冒險者與傭兵在沙漠中的超高受傷率使得位於諾坎普城的聖母教堂,成為光明教會所有地區教堂中,獲得“捐贈”最多的教堂之一。
“捐贈”所得的百分之九十以上,都是來自於慷慨大方且頻繁受傷的傭兵們。
聖母教堂雖然因為其提供廉價而高效的傷勢治療而成為整座城市最重要的建築物之一,但光從外觀上看,它並沒有與其重要地位所相適應的宏偉與氣派。。。整座教堂的外形仿佛隻是隱藏在街尾角落的一幢平凡建築,刷成了全白之色,讓人極其容易辨認。除此之外,教堂也隻是在屋頂上多放置了一個象征著光明力量的木製箭頭。
楊塵定定地站在教堂外,視線透過壓得很低的帽簷,凝視著張貼在教堂外牆上的通緝令。
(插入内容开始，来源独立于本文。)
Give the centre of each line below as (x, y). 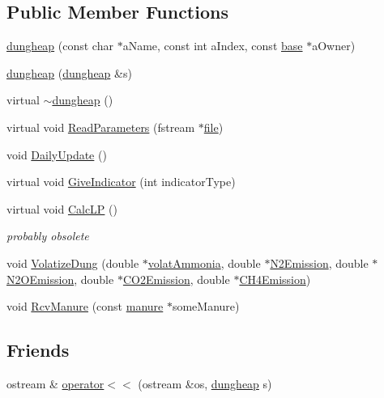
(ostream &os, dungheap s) (205, 383)
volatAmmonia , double (204, 263)
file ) (213, 127)
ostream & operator (55, 383)
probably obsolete (48, 236)
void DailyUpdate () (57, 154)
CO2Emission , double (176, 279)
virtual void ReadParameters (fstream (101, 127)
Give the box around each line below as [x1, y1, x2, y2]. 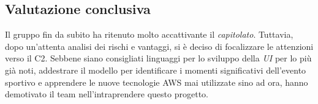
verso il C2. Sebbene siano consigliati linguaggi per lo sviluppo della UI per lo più [5, 52, 312, 64]
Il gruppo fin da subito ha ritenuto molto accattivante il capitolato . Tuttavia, [5, 28, 293, 41]
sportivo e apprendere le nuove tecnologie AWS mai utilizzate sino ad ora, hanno [5, 75, 308, 88]
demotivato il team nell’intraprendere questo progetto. [5, 88, 208, 100]
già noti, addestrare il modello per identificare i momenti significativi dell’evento [5, 63, 306, 76]
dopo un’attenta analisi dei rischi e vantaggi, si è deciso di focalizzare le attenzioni [5, 40, 314, 52]
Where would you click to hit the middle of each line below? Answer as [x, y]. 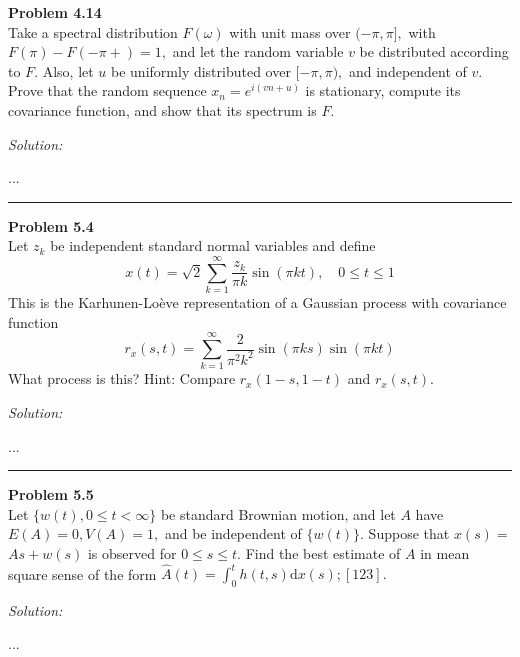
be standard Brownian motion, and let [278, 513]
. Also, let [64, 70]
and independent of [407, 70]
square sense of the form [82, 573]
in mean [445, 552]
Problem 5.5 [51, 494]
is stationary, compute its [383, 90]
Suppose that [409, 533]
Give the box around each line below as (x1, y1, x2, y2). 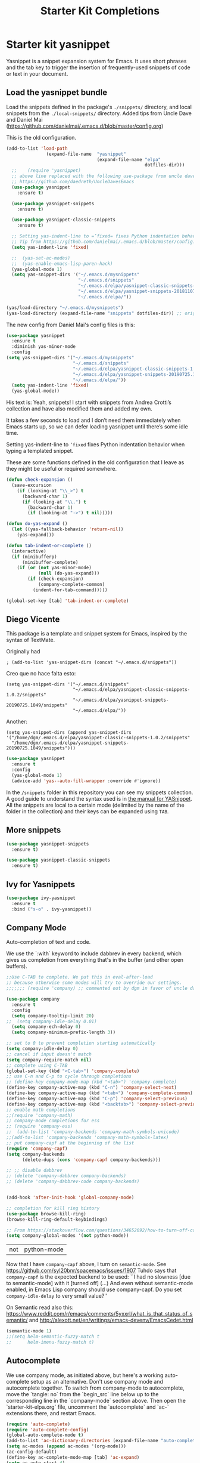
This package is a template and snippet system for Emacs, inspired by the (6, 630, 187, 637)
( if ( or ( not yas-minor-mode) (17, 565, 92, 571)
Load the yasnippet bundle (6, 88, 108, 98)
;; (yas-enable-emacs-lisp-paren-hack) (11, 261, 113, 267)
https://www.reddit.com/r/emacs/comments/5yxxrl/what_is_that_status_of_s (6, 1310, 193, 1317)
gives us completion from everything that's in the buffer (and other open (6, 956, 183, 964)
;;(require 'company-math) (6, 1112, 73, 1118)
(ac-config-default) (6, 1449, 58, 1455)
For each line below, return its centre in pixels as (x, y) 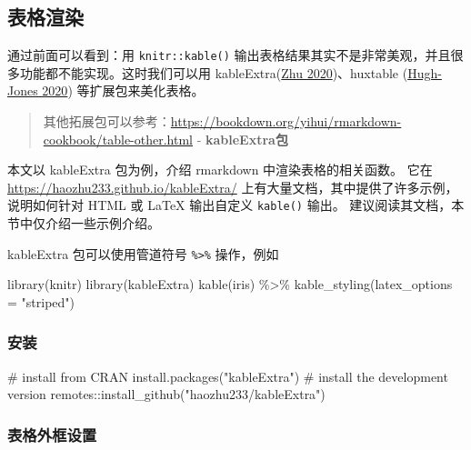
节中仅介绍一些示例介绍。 (84, 223)
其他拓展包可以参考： (107, 121)
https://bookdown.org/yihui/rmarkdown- (286, 121)
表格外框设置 (52, 434)
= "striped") (41, 301)
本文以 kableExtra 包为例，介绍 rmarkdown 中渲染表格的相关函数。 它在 (220, 170)
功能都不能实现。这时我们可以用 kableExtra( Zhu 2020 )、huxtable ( (214, 72)
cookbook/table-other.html (118, 139)
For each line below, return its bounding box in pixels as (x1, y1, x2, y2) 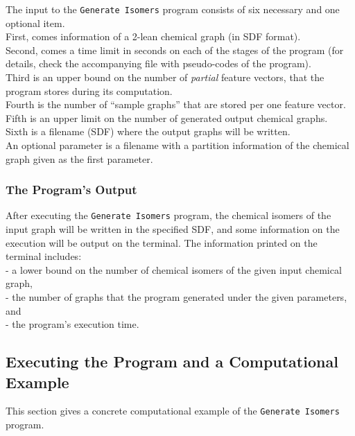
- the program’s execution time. (6, 317, 139, 331)
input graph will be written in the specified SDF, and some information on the (6, 222, 340, 236)
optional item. (6, 15, 65, 30)
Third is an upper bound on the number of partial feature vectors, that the (6, 70, 324, 85)
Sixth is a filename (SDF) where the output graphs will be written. (6, 124, 291, 139)
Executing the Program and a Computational (6, 351, 338, 372)
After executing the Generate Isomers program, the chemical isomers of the (6, 208, 331, 223)
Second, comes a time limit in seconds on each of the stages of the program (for (6, 42, 344, 57)
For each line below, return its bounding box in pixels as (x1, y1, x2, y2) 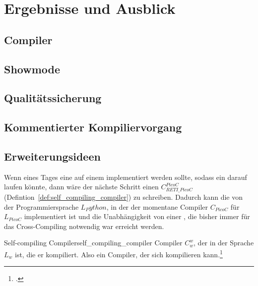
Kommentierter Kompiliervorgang (4, 119, 182, 135)
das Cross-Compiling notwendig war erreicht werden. (4, 221, 164, 231)
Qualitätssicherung (4, 90, 102, 106)
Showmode (4, 61, 61, 76)
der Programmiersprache (4, 201, 79, 212)
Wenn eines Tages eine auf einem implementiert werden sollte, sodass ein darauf (4, 172, 247, 182)
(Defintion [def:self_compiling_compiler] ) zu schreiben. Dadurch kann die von (4, 192, 243, 202)
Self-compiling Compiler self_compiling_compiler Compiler (4, 237, 183, 248)
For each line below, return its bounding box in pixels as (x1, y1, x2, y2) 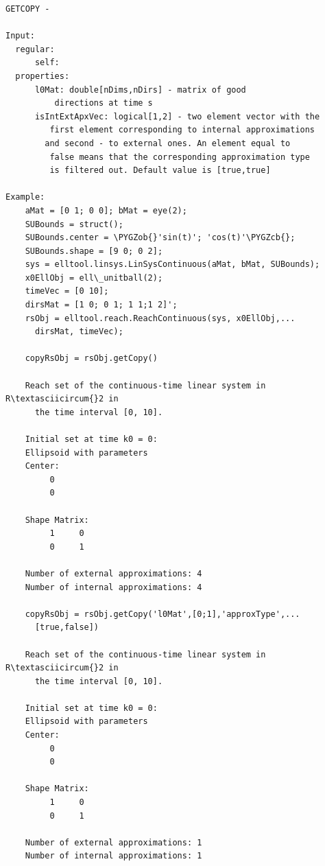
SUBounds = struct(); (25, 219, 123, 229)
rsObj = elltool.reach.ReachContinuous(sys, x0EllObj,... (25, 313, 296, 323)
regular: (15, 44, 55, 54)
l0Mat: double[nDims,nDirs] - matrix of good (34, 84, 246, 95)
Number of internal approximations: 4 (25, 582, 202, 592)
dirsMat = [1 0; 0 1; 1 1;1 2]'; (25, 300, 178, 310)
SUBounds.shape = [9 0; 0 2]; (25, 246, 163, 256)
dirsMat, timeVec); (34, 327, 123, 337)
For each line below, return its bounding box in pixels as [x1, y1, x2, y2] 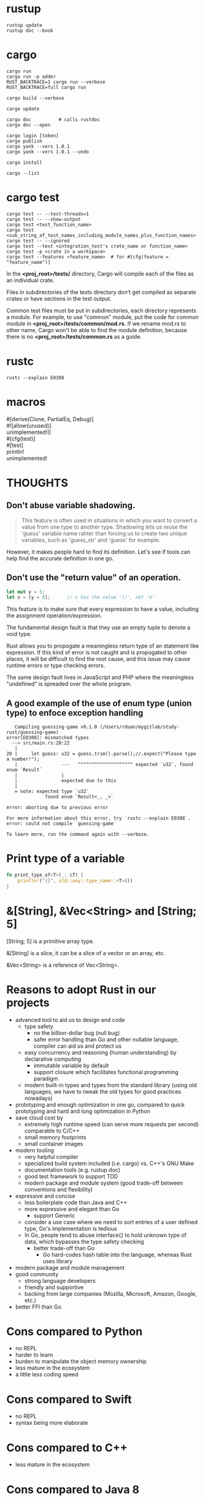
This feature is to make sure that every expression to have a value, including [6, 605, 199, 613]
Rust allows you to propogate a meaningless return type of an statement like [6, 642, 199, 649]
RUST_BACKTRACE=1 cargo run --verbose [6, 79, 106, 85]
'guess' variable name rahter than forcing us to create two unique [21, 530, 187, 537]
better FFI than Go [15, 1303, 61, 1310]
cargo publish [6, 137, 43, 144]
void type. [6, 630, 32, 638]
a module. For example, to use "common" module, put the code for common [6, 313, 199, 320]
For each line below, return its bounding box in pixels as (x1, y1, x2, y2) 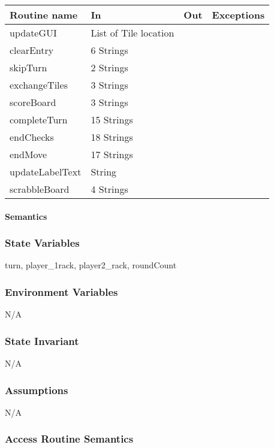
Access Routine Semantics (5, 431, 134, 446)
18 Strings (91, 130, 133, 144)
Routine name (10, 8, 78, 22)
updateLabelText (10, 165, 82, 178)
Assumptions (5, 382, 68, 397)
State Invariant (5, 333, 79, 348)
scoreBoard (10, 95, 56, 109)
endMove (10, 147, 47, 161)
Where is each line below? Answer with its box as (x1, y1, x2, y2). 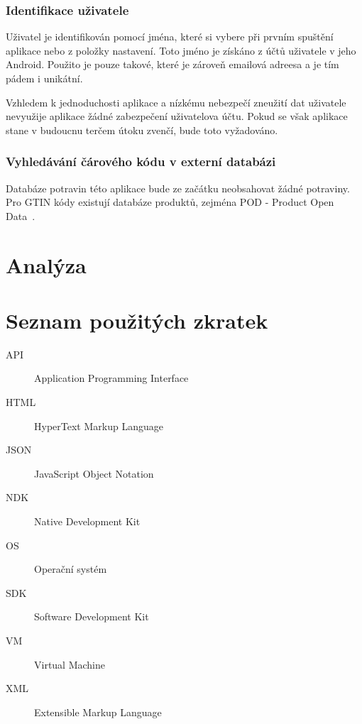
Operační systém (34, 561, 107, 576)
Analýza (6, 250, 87, 279)
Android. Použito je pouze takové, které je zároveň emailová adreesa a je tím (6, 57, 339, 72)
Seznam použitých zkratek (6, 305, 268, 334)
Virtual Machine (34, 657, 106, 671)
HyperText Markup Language (34, 418, 163, 433)
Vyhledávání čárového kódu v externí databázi (6, 153, 276, 170)
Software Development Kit (34, 609, 149, 624)
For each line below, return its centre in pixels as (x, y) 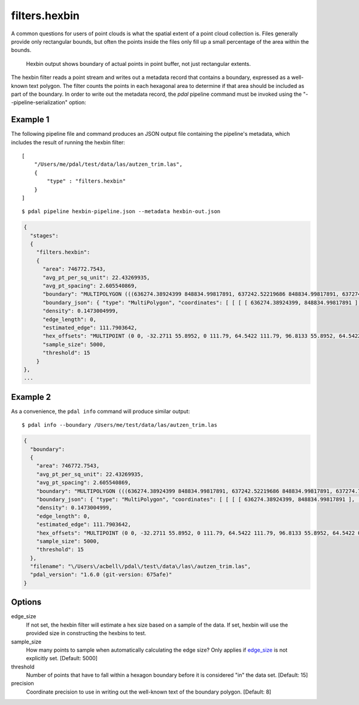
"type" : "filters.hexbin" (86, 181)
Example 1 (30, 120)
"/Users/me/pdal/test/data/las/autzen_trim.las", (108, 164)
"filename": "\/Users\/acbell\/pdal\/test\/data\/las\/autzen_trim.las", (141, 566)
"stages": (45, 235)
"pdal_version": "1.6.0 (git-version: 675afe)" (101, 575)
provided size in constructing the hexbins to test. (86, 633)
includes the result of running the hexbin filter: (68, 142)
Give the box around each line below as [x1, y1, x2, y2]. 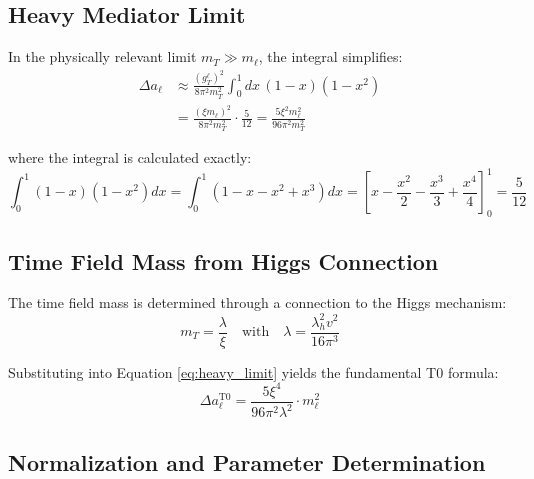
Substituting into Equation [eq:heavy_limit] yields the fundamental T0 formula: [8, 361, 499, 382]
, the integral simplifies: [258, 46, 403, 67]
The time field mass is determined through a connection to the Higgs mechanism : [8, 292, 507, 313]
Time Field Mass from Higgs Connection [8, 245, 439, 276]
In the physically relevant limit [8, 46, 197, 67]
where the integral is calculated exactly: [8, 147, 252, 168]
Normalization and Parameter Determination [8, 446, 486, 477]
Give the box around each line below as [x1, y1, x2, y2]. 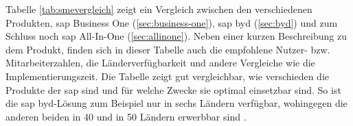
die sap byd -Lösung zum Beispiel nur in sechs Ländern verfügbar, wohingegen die [5, 96, 348, 110]
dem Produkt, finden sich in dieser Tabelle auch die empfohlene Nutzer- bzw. [5, 42, 330, 56]
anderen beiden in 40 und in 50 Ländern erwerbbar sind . [5, 109, 247, 123]
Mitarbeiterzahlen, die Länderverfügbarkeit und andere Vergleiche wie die [5, 55, 315, 70]
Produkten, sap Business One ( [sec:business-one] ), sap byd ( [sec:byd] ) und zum [5, 15, 338, 29]
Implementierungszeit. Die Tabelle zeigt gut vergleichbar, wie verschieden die [5, 68, 330, 83]
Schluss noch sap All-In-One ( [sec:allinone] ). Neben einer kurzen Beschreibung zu [5, 29, 347, 43]
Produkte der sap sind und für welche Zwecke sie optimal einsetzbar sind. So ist [5, 82, 341, 97]
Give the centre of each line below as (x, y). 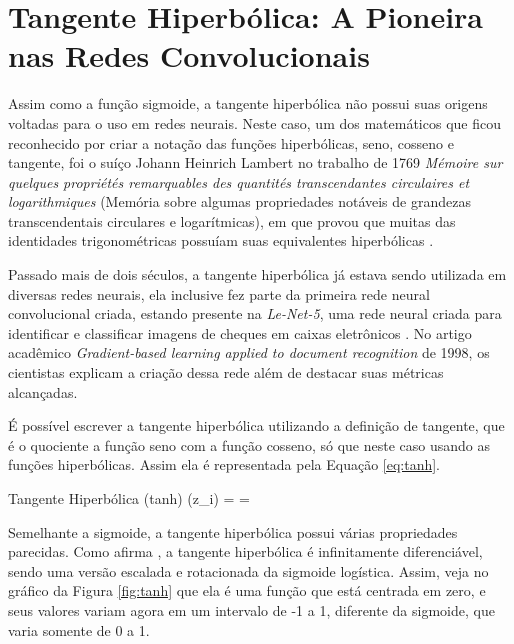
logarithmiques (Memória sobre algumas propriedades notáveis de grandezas (239, 201)
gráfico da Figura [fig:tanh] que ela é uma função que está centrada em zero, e (247, 590)
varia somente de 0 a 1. (79, 629)
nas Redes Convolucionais (189, 55)
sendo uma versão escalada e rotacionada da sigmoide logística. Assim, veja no (248, 570)
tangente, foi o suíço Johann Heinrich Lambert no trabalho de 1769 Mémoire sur (255, 162)
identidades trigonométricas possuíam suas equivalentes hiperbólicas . (221, 240)
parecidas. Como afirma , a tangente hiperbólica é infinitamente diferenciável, (245, 551)
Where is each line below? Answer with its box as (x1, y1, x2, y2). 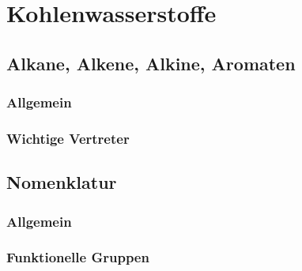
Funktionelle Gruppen (6, 247, 149, 267)
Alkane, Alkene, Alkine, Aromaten (6, 51, 296, 75)
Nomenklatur (6, 170, 117, 194)
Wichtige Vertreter (6, 128, 130, 148)
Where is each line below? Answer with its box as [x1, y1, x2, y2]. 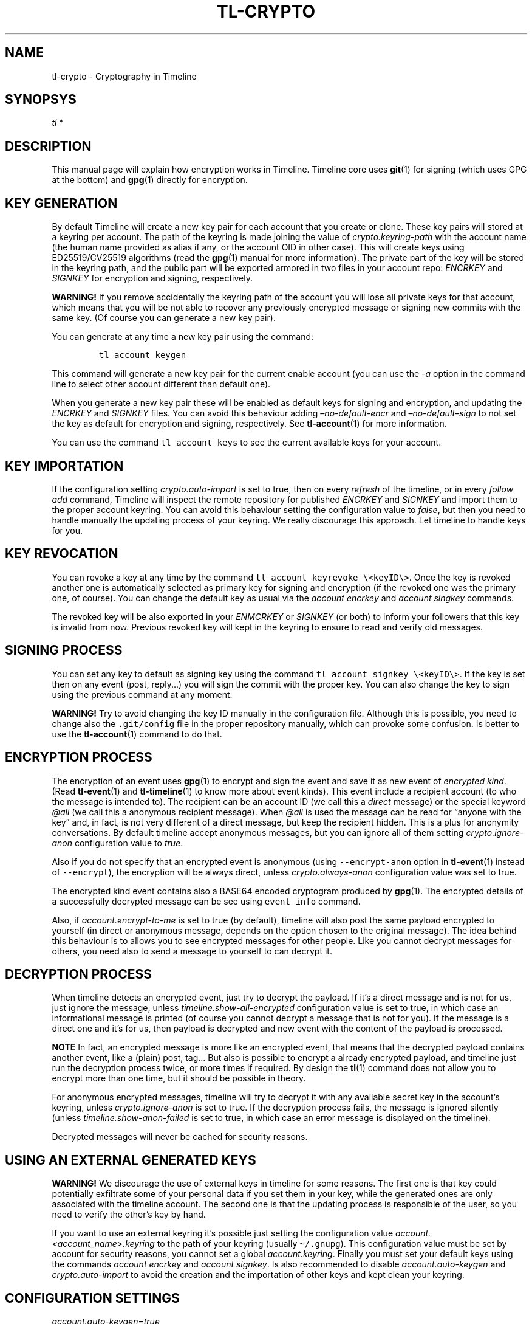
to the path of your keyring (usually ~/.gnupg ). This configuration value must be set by [157, 1238, 507, 1249]
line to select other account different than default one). [52, 379, 271, 390]
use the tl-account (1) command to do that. [52, 728, 222, 739]
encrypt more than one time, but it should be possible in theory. [52, 1073, 306, 1084]
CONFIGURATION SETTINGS [5, 1290, 180, 1306]
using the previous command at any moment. [52, 689, 233, 700]
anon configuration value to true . [52, 837, 183, 848]
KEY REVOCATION [5, 546, 118, 562]
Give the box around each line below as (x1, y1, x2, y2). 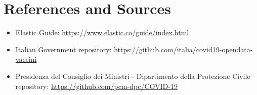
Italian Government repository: (15, 44, 112, 54)
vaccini (15, 54, 37, 64)
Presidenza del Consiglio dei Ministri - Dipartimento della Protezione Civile (15, 70, 250, 81)
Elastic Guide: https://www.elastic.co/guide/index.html (15, 27, 189, 38)
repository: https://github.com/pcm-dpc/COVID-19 (15, 80, 178, 91)
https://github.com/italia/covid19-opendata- (114, 44, 253, 54)
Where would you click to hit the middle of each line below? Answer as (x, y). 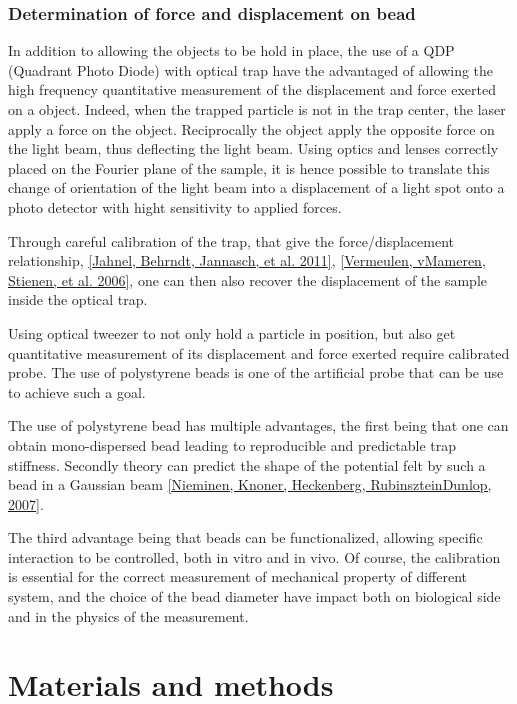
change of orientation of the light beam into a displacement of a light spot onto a (256, 187)
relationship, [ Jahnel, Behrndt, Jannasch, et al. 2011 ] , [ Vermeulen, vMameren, (247, 260)
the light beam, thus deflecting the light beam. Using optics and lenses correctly (253, 148)
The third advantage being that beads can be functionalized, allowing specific (245, 537)
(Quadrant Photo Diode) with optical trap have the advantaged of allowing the (251, 69)
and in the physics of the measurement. (128, 615)
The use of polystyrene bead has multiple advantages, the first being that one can (258, 425)
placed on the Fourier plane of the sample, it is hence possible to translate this (249, 167)
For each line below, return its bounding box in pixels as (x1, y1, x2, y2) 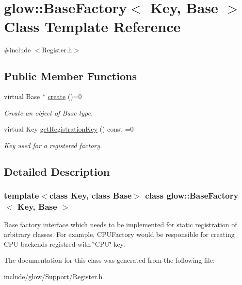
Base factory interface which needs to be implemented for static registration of (4, 219, 237, 230)
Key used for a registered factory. (4, 140, 102, 150)
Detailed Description (4, 164, 110, 179)
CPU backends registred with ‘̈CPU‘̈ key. (4, 238, 125, 249)
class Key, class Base (49, 189, 132, 201)
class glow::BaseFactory (145, 189, 239, 201)
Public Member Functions (4, 68, 137, 84)
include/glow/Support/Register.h (4, 271, 103, 281)
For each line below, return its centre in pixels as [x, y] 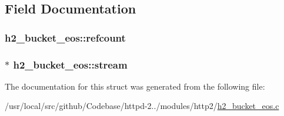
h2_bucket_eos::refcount [65, 37]
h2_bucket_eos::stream [70, 64]
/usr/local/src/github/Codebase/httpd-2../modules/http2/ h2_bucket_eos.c [142, 106]
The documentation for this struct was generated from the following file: [135, 86]
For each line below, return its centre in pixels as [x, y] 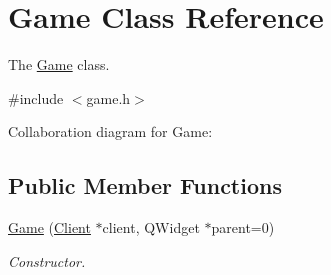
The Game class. [59, 64]
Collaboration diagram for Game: [110, 131]
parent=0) [243, 227]
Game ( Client [49, 227]
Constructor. [47, 260]
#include [36, 97]
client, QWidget [151, 227]
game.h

那張通緝令上的人擁有一副典型東方人的精致容貌,眼瞳與頭發還特意塗黑,並且在頭像旁邊標上了“瀆聖者”的字樣——
“果然,”楊塵在心中想到,“這裏的教會果然也在通緝我啊。都不知道那個變態和尚頭,用我的這具身體幹了什麽傷天害理的事讓教會這般震怒。莫非……莫非是他用我的這具身體爆了教皇的老菊花?!”
楊塵想到此處,不由一陣頭皮發麻,頓覺**的某物已經不再純潔可愛了……他甩了甩頭,把這種變態猥瑣的念頭甩出了腦子,歎了一口氣,朝著教堂內走去。
一推開教堂的大門,楊塵就聽到教堂內正在接受著牧師訓誡的人們將目光在第一時間集中在了他的身上,幾名正從一個小隔間走出來的冒險者也僵直在了原地,呆呆地望著他。。。而手持福音書的牧師,此刻也忘記了向人們傳授神的旨意,隻是一副被雷得外焦內嫩的模樣,呆立在布道台上。而窸窸窣窣的壓低了的對話聲,紛紛傳入了他的耳中。
“啊。黑暗議會終於要向光明教會宣戰了?”
“這個人是腦袋秀逗了?”
“這個黑魔法師到這裏來是來示威的嗎?”
“世界果然就要不太平了……”
“這裏不是光明的領地嗎。怎麽黑魔法師居然能夠進來!?”
“嗯?”楊塵一愣,顯然不太明白發生了什麽事,但顯然人們的異常反應是由自己引起的,準確地說,是由自己身上穿著的黑魔法師袍引起的,“他們盯著我看的眼神,我在光明教國境內的時候好像也遇到過不少……”
“神的敵人,汙穢法術的繼承者,你竟敢踏入光明的領地。想死一次看看嗎?”那名牧師是第一個回過神來的人,他啪地一聲合攏了手中的福音書,慷慨激揚地說道。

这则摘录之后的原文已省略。